**Your objective**
Gather all lines with "twoblocks" from the records.

Dataset entries:
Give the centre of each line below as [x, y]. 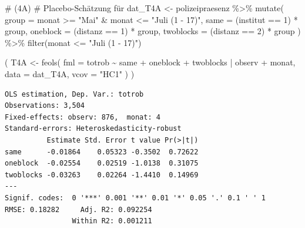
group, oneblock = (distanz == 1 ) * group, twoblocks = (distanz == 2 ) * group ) [153, 31]
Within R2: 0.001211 [112, 221]
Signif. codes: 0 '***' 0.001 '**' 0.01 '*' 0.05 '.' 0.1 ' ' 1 [135, 198]
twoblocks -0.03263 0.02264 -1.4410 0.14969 [102, 175]
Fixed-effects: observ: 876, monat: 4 [83, 117]
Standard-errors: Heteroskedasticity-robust [93, 129]
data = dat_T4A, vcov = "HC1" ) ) [70, 73]
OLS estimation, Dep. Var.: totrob [74, 94]

**Reply to the task**
group, oneblock = (distanz == 1 ) * group, twoblocks = (distanz == 2 ) * group ) [153, 31]
twoblocks -0.03263 0.02264 -1.4410 0.14969 [102, 175]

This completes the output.